Ebû Hüreyre (r.a.), Resûlullah (s.a.v.)’ın şöyle buyurduğunu anlattı: “Dinde fıkıh ilmini öğrenmek kadar hiç bir şeyle Allâh’a ibadet edilemez. Fıkıh ilmine vâkıf bir kimse, şeytana bin âbidden zorlu ve çetin gelir. Her şeyi ayakta tutan bir dayanak vardır; dini ayakta tutan da fıkıh ilmidir.”
Fakih Ebû Cafer şöyle der: Resûlullah (s.a.v.) mescide girdi, orada iki meclis gördü. Biri, Allâh’ın zikri ile meşguldü. Diğeri fıkıh ilmi öğreniyordu. Birincisi Allâh’a duâ ediyor ve O’na rağbet gösteriyordu.
Bunları gördükten sonra Resûlullah (s.a.v.) şöyle buyurdu: “Her iki meclis de iyilik üzerinedir. Ancak, biri diğerinden daha üstündür. Bunlar Allâh’a duâ ederler, ancak, Allâh dilerse onların dilediğini verir dilemezse vermez. Fakat burada öğrencilere ve halka ilim öğretenler var ki, bunlar başkadır. Ben de ancak muallim olarak gönderildim. Bunlar daha faziletlidir.”
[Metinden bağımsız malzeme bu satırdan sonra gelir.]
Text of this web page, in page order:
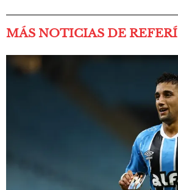
MÁS NOTICIAS DE REFERÍ
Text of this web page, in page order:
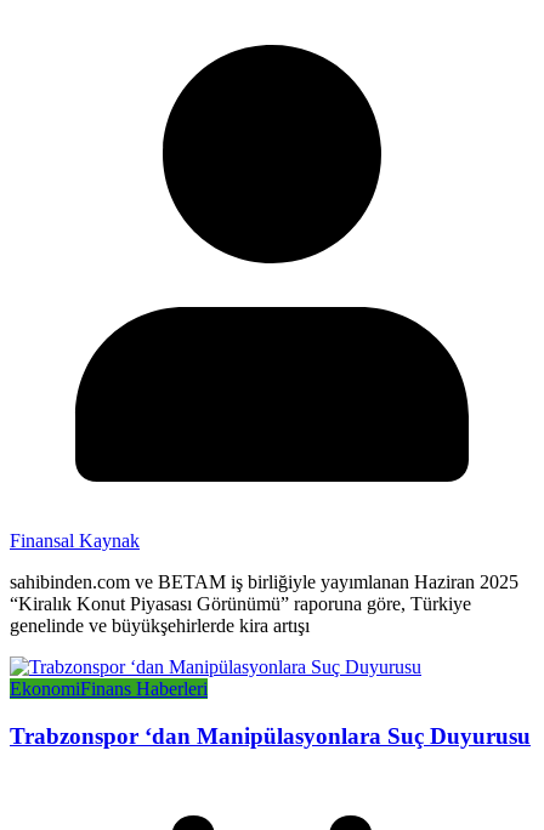
Finansal Kaynak
sahibinden.com ve BETAM iş birliğiyle yayımlanan Haziran 2025
“Kiralık Konut Piyasası Görünümü” raporuna göre, Türkiye
genelinde ve büyükşehirlerde kira artışı
EkonomiFinans Haberleri
Trabzonspor ‘dan Manipülasyonlara Suç Duyurusu
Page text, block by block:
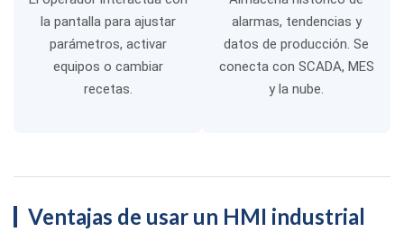
la pantalla para ajustar
parámetros, activar
equipos o cambiar
recetas.
alarmas, tendencias y
datos de producción. Se
conecta con SCADA, MES
y la nube.
Ventajas de usar un HMI industrial
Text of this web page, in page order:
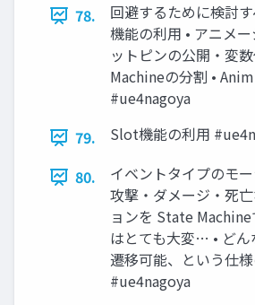
78.
回避するために検討
機能の利用 • アニメ
ットピンの公開・変
Machineの分割 •
#ue4nagoya
79.
Slot機能の利用
80.
イベントタイプのモ
攻撃・ダメージ・死
ョンを State
はとても大変… • どん
遷移可能、という仕
#ue4nagoya
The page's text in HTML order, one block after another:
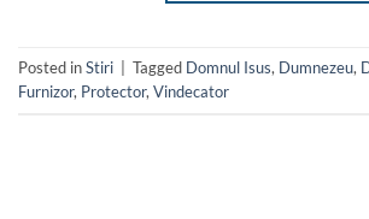
Posted inStiri Tagged Domnul Isus, Dumnezeu,
Furnizor, Protector, Vindecator
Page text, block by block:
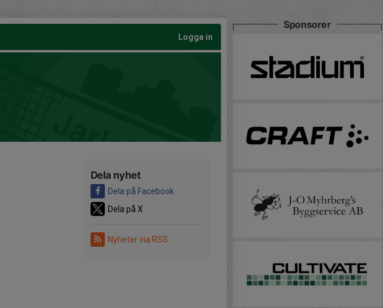
Logga in
Dela nyhet
Dela på Facebook
Dela på X
Nyheter via RSS
Sponsorer
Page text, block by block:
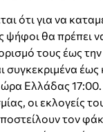
ότι για να
ψήφοι θα πρέπει
τους έως
συγκεκριμένα
ώρα Ελλάδας 17:00.
οι εκλογείς
τον
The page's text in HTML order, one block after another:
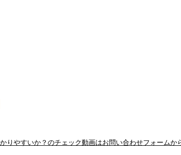
やすいか？のチェック動画はお問い合わせフォームか

Hz. Ömer (r.a.) şöyle der:
“Dinde fıkıh ilmini öğreniniz. Arapçayı ve güzel rüya tabirini de öğreniniz. Eğer rüya tabiri ilmine dalmak fıkıh ilmini öğrenmekten alıkorsa, o zaman, onu bırakıp fıkıh ilmi ile uğraşmak, daha faziletlidir. Çünkü; fıkıh ilminde, Allâh’ın hükümlerini bilmek vardır. Rüya tabiri ilmini öğrenmek ise, böyle değildir.”
Şa’bî (r.h.) şöyle der: “Bir kimse, Şam’dan kalkıp Yemen’e kadar gitse, gelecekte kendisine faydalı bir kelime öğrense, onun bu gidişinin boşuna olmadığı görüşündeyim. Bil ki, ilmin çeşitleri vardır. Bu çeşitlerin her biri Allâh katında güzeldir. Ama, hiçbiri fıkıh ilmi gibi değildir.”
Durum böyle olunca, insana gereken, diğerlerine nazaran, en fazla fıkıh ilmine önem vermektir. Çünkü, bir kimse fıkıh ilmini bilirse, diğerlerini bilip öğrenmek kendisine kolay gelir. Çünkü, fıkıh dinin kıvamıdır.